Melhorou muito o ruído, já que o trânsito praticamente parou. Só os autocarros e as motoretas de prestação de serviços passam agora na rua. Estou na cidade, mas é como se estivesse no campo: quando passa um autocarro eu ouço-o, pois interrompe a quietude que antes era um ruído de fundo constante, enervante, tolerado, ensurdecedor, de meia dúzia de décadas de vida. É pena já não haver aulas presenciais. Pois sem os aviões a cair na Portela, deixaria de ter de elevar ainda mais a voz, para superar o ruído do transito aéreo, ter de interromper as aulas de cada vez que a direcção do vento fazia com que o ruído dos motores entrasse pela sala dentro.

Melhorou o facto de a família ter ficado impedida de visitar os centros comerciais. A avalanche descontrolada de lixo que todos os dias, paulatinamente, entrava pela porta, resultado de compras feitas para entreter, porque era barato, porque era engraçado, para espantar a monotonia das vidas agitadas pelas solicitações alheias, pelos projectos das escolas, dos empregos, dos saldos, dos outros, deixou de entrar.

Somos das famílias que não foram atingidas, na estrutura das suas finanças, ao menos para já, pela crise pandémica. Somos info-integrados. Temos espaço em casa para circular. Mas aquilo que me pareceu impossível de conseguir, uma redução da compra de lixo na experiência despreocupada de uma família deste tempo, tornou-se realidade. Não por consciencialização, é certo, mas por imposição estatal. O vício consumista, ao contrário de outros, aparentemente não deixa ressaca. Simplesmente passou a ser impossível ir às compras e é tudo. “Só trabalhos ou serviços essenciais”.

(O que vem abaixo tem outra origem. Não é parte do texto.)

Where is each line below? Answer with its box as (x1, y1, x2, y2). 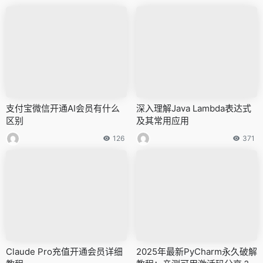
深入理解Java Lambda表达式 (136, 102, 251, 114)
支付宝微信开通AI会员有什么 (6, 102, 120, 114)
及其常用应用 (136, 114, 189, 126)
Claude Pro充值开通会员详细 (6, 246, 123, 257)
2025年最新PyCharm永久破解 (136, 246, 257, 257)
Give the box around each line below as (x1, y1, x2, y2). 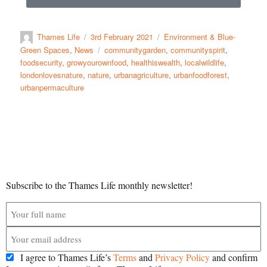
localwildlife (185, 56, 225, 68)
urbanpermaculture (20, 81, 85, 93)
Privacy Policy (155, 251, 210, 264)
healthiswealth (131, 56, 181, 68)
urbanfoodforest (173, 69, 228, 80)
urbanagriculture (114, 69, 169, 80)
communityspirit (170, 44, 226, 55)
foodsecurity (20, 56, 63, 68)
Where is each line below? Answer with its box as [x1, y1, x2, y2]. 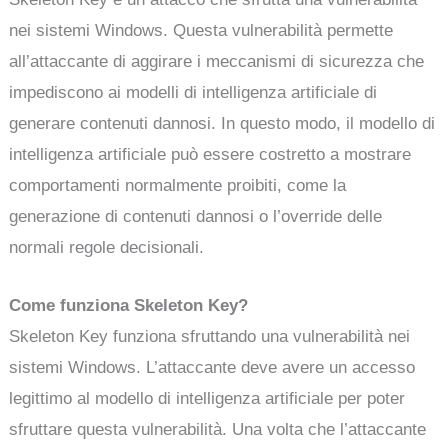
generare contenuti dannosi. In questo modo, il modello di [9, 113, 436, 133]
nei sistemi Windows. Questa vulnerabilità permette [9, 20, 394, 40]
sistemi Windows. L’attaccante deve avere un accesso [9, 357, 416, 377]
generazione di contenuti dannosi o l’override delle [9, 206, 383, 226]
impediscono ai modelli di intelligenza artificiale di [9, 82, 378, 102]
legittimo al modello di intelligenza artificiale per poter [9, 388, 406, 408]
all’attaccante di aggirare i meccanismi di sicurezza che [9, 51, 425, 71]
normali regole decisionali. [9, 237, 205, 257]
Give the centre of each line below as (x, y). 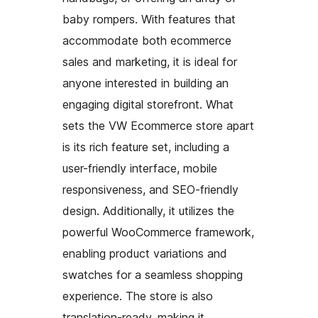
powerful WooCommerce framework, (158, 232)
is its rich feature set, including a (146, 147)
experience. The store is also (138, 296)
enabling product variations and (145, 254)
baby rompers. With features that (149, 20)
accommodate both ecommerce (147, 41)
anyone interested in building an (146, 83)
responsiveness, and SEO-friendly (150, 190)
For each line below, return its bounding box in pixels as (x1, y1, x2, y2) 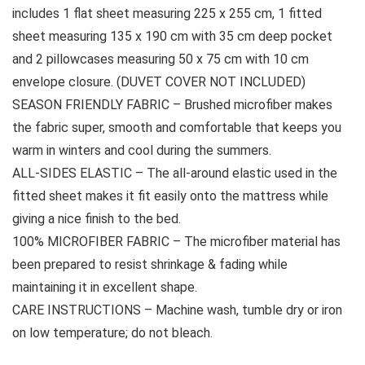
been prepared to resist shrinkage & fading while (12, 256, 288, 272)
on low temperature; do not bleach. (12, 324, 213, 341)
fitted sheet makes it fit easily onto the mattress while (12, 187, 328, 204)
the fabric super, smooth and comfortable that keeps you (12, 119, 341, 135)
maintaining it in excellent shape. (12, 279, 197, 295)
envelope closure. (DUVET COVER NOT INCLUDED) (12, 73, 306, 90)
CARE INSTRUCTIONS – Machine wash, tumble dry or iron (12, 301, 342, 318)
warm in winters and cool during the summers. (12, 142, 271, 158)
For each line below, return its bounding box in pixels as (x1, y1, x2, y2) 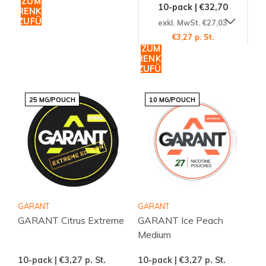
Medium (137, 228, 171, 240)
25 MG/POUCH (29, 96, 75, 104)
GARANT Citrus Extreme (18, 214, 124, 226)
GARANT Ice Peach (137, 214, 223, 226)
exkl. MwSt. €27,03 (158, 17, 228, 27)
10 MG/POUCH (148, 96, 195, 104)
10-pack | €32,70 (157, 1, 228, 12)
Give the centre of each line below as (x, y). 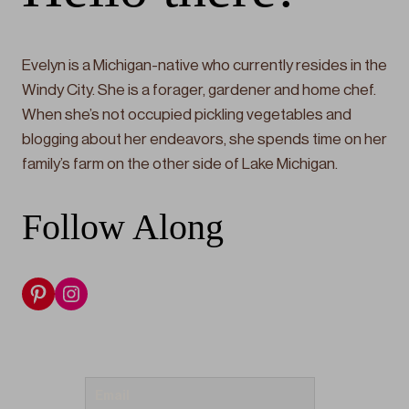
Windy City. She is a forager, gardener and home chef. (199, 90)
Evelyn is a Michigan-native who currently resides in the (204, 66)
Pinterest (70, 293)
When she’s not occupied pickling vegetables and (187, 115)
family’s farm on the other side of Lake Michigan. (181, 164)
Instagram (106, 293)
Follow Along (123, 226)
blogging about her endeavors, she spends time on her (204, 140)
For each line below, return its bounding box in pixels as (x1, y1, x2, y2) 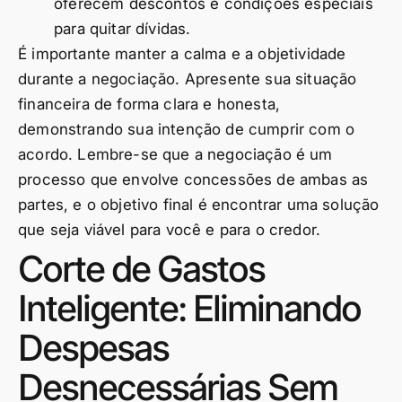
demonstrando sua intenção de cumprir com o (18, 120, 355, 138)
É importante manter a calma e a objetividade (18, 45, 346, 63)
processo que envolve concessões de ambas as (18, 170, 369, 188)
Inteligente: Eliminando (18, 286, 361, 330)
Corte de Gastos (18, 247, 265, 291)
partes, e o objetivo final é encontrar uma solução (18, 196, 380, 214)
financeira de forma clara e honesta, (18, 95, 281, 113)
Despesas (18, 326, 169, 370)
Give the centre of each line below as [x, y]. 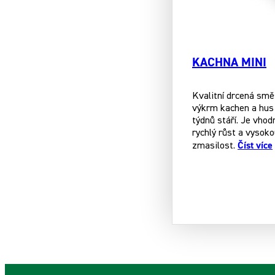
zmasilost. [215, 146]
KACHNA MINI [229, 62]
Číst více [255, 145]
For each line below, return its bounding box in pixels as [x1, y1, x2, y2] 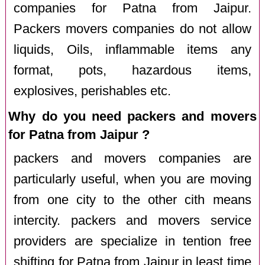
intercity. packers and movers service [14, 214, 251, 228]
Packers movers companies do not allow [14, 21, 251, 36]
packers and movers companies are [14, 151, 251, 166]
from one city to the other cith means [14, 193, 251, 208]
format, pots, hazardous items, [14, 63, 251, 77]
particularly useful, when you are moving [14, 172, 251, 187]
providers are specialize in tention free [14, 234, 251, 249]
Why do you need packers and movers [8, 108, 257, 124]
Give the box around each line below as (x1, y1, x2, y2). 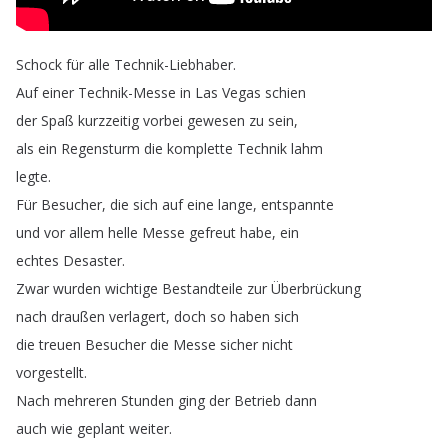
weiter (129, 419, 169, 438)
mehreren (54, 391, 117, 410)
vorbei (143, 111, 183, 130)
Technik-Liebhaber (114, 55, 233, 74)
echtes (16, 251, 59, 270)
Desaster (63, 251, 122, 270)
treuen (39, 335, 81, 354)
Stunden (121, 391, 174, 410)
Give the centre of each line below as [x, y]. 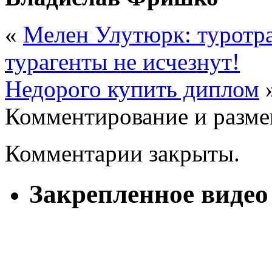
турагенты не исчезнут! [122, 61]
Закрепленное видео [149, 194]
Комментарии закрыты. [122, 153]
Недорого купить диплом [132, 89]
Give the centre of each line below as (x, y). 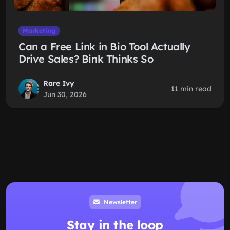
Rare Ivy (59, 83)
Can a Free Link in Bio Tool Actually (104, 46)
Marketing (39, 31)
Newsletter (119, 202)
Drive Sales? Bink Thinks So (86, 59)
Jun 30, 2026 (65, 94)
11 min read (191, 89)
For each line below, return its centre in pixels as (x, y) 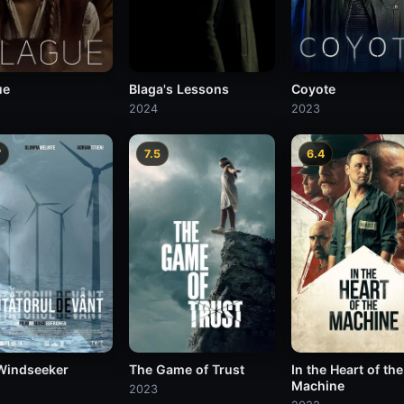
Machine (317, 385)
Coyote (313, 88)
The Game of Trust (187, 369)
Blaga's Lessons (179, 88)
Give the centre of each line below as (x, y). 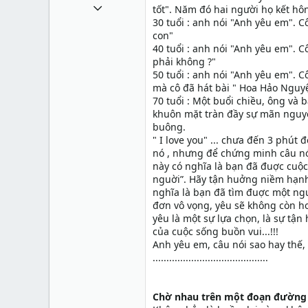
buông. (169, 127)
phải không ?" (184, 62)
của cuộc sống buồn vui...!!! (216, 232)
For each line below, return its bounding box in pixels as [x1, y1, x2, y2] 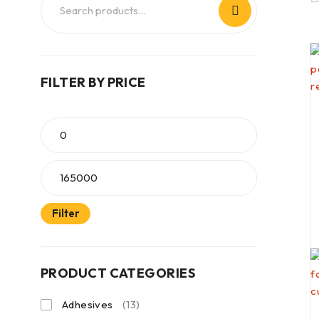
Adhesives [62, 298, 113, 311]
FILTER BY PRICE [41, 74, 146, 90]
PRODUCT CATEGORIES [41, 265, 196, 281]
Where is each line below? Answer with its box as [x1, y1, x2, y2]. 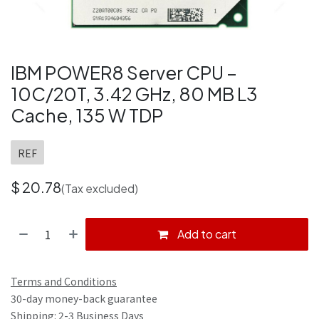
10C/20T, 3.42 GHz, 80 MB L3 [11, 82, 258, 105]
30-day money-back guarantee [11, 291, 157, 305]
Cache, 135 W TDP [11, 103, 163, 127]
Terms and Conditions [11, 273, 117, 288]
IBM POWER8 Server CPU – [11, 61, 237, 84]
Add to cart [175, 226, 237, 241]
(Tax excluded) [61, 180, 138, 196]
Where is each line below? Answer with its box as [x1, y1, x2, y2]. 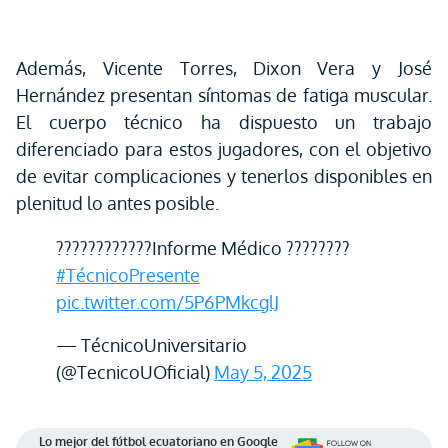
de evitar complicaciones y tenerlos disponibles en [16, 165, 432, 187]
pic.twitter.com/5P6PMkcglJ [56, 291, 279, 313]
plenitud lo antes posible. [16, 192, 219, 214]
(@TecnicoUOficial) [56, 361, 214, 383]
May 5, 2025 [214, 361, 312, 383]
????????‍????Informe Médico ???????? [56, 237, 350, 259]
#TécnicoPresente [56, 264, 200, 286]
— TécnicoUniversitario [56, 334, 247, 356]
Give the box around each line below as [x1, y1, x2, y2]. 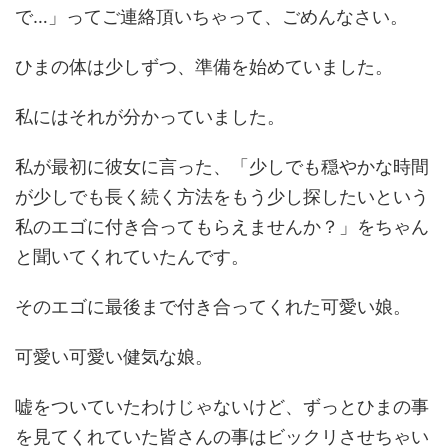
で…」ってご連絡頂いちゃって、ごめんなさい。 [15, 6, 408, 28]
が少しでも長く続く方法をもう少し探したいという [15, 186, 429, 208]
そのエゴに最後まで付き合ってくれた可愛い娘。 [15, 296, 411, 318]
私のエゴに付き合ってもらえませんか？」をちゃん [15, 216, 429, 238]
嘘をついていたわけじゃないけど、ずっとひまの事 [15, 396, 429, 418]
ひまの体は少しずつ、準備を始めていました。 [15, 56, 393, 78]
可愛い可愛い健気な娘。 [15, 346, 213, 368]
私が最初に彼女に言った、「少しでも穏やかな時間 [15, 156, 429, 178]
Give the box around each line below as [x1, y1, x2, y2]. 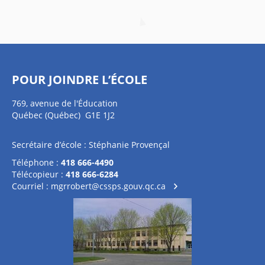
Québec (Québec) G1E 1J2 [12, 109, 115, 121]
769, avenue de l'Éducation [12, 98, 118, 109]
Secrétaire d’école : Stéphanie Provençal [12, 139, 170, 150]
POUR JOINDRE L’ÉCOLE [12, 72, 147, 88]
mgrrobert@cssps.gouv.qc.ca [51, 180, 166, 192]
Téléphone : [12, 157, 61, 168]
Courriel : [12, 180, 51, 192]
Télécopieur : [12, 169, 66, 180]
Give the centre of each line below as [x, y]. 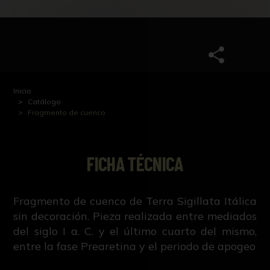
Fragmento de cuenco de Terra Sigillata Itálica [135, 201]
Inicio [23, 91]
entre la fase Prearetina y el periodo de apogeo [135, 246]
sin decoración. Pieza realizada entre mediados [135, 216]
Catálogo [45, 102]
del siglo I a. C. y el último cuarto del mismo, [135, 231]
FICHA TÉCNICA [135, 164]
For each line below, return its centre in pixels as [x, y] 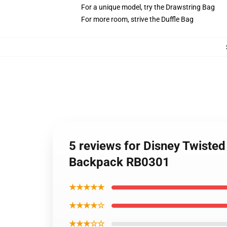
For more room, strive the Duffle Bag [137, 19]
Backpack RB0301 [119, 162]
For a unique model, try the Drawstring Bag [148, 7]
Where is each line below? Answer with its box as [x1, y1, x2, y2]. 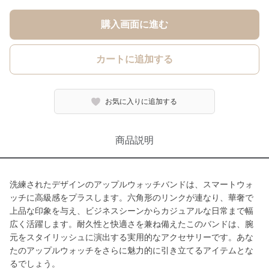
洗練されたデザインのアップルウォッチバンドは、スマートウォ [10, 180, 253, 189]
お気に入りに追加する [105, 97, 178, 106]
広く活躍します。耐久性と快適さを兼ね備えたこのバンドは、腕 [10, 219, 253, 229]
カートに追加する [96, 54, 173, 64]
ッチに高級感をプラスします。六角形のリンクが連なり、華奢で [10, 193, 253, 202]
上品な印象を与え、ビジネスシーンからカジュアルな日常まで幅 [10, 206, 253, 216]
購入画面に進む [101, 19, 168, 29]
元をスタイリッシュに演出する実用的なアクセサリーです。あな [10, 232, 253, 242]
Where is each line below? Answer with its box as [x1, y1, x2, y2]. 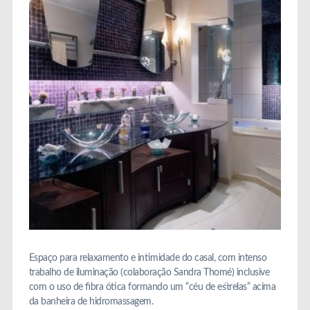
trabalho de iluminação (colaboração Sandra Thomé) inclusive [28, 267, 270, 277]
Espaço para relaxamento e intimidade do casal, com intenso [28, 253, 267, 263]
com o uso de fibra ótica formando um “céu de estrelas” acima [28, 282, 276, 292]
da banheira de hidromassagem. [28, 296, 154, 307]
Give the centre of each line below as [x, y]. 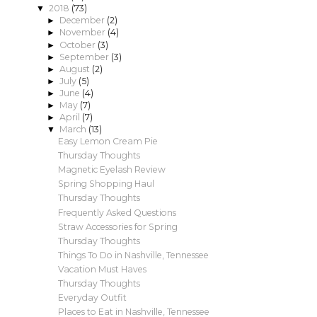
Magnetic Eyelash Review [111, 170]
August [75, 69]
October [78, 45]
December [83, 21]
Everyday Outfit [92, 298]
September [85, 57]
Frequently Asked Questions [117, 212]
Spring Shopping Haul [106, 184]
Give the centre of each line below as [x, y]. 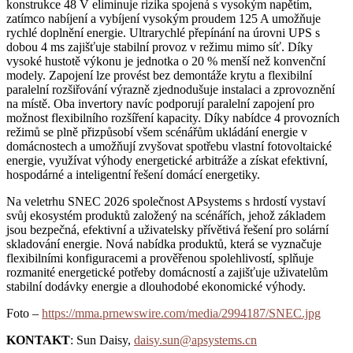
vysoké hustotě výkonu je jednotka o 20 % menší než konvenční [166, 61]
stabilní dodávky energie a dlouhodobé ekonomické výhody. [156, 286]
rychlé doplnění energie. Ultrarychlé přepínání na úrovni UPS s [163, 32]
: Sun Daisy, [102, 340]
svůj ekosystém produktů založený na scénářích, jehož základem [166, 215]
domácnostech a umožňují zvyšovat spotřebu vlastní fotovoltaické [169, 146]
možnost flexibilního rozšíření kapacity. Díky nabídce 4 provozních [173, 117]
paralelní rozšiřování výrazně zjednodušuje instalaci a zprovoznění [171, 89]
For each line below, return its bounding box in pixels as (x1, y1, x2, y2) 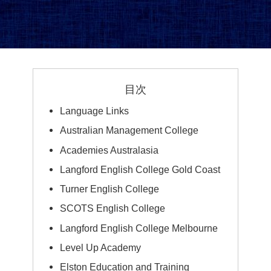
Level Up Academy (60, 241, 142, 253)
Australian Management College (60, 125, 199, 136)
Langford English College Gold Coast (60, 163, 221, 175)
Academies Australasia (60, 144, 159, 155)
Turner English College (60, 183, 160, 195)
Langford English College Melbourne (60, 222, 218, 233)
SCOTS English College (60, 203, 166, 214)
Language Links (60, 105, 129, 117)
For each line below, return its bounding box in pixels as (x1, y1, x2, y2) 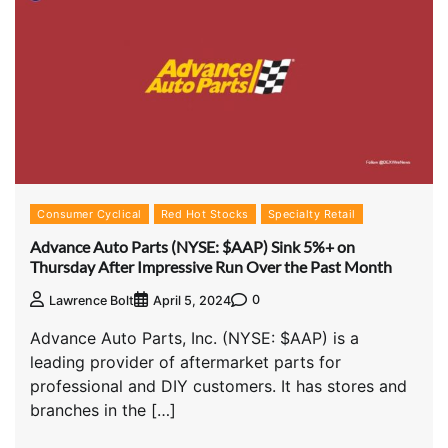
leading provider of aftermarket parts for (30, 351, 341, 372)
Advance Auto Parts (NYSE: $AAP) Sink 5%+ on (30, 237, 355, 257)
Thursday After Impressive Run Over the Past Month (30, 257, 392, 277)
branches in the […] (30, 399, 176, 420)
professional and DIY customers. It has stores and (30, 375, 407, 396)
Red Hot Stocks (160, 206, 249, 221)
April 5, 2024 (153, 292, 231, 308)
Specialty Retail (267, 206, 356, 221)
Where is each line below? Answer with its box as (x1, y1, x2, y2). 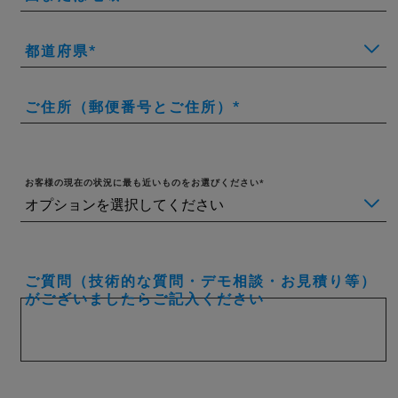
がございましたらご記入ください (25, 290, 265, 307)
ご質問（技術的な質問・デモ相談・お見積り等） (25, 272, 377, 290)
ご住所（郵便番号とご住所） (25, 98, 233, 115)
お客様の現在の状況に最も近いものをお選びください (25, 177, 259, 187)
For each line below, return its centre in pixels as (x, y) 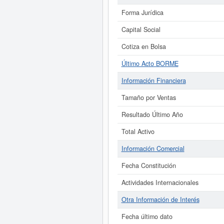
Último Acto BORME (150, 63)
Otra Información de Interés (160, 199)
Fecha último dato (147, 216)
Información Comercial (153, 148)
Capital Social (141, 29)
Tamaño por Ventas (148, 97)
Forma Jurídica (142, 12)
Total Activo (138, 131)
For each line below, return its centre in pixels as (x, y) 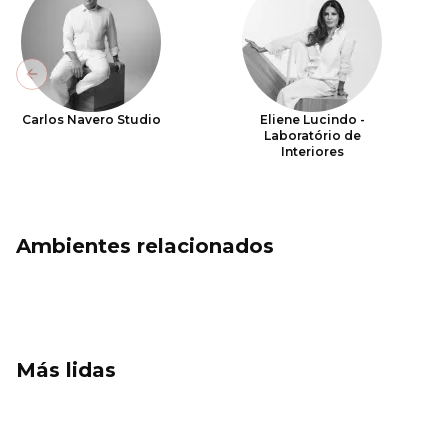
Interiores (312, 151)
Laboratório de (312, 135)
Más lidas (66, 370)
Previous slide (83, 82)
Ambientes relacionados (145, 246)
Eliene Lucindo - (312, 119)
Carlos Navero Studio (91, 119)

Como professor, tenho a experiência de aquilo que é ensinado levar a carga de uma obrigação que estimula quem aprende a resistir à aprendizagem. Há excepções, claro, mas os livros e os autores usados na educação formal, interpretados à luz dos interesses de quem ensina, é incorporado, mas com desconfiança, pelos estudantes. Então, aproveitar esta ocasião para fazer ver à família que o desperdício e o consumo são más políticas, na família e na sociedade, não é a melhor estratégia. Notar como o céu está mais claro, os ouvidos estão mais desafogados, as notícias que dão conta da fauna que apareceu nos rios, dos monumentos de cidades poluídas que podem outra vez ser observados, no seu antigo e esquecido esplendor, é aquilo que me dá razão, na minha relação de forças com a minha família.

Penso, depois, nos amigos que perderam os seus empregos, porque a febre consumista foi proibida, por decisão dos estados. A mesma decisão que me trouxe uma experiência de relação de forças invertida na minha família. Estou seguro de que os desempregados desejam que o pessoal cá de casa possa voltar às compras, e que voltem os turistas.

Será possível continuar a quarentena e dar emprego aos que querem acabar com ela?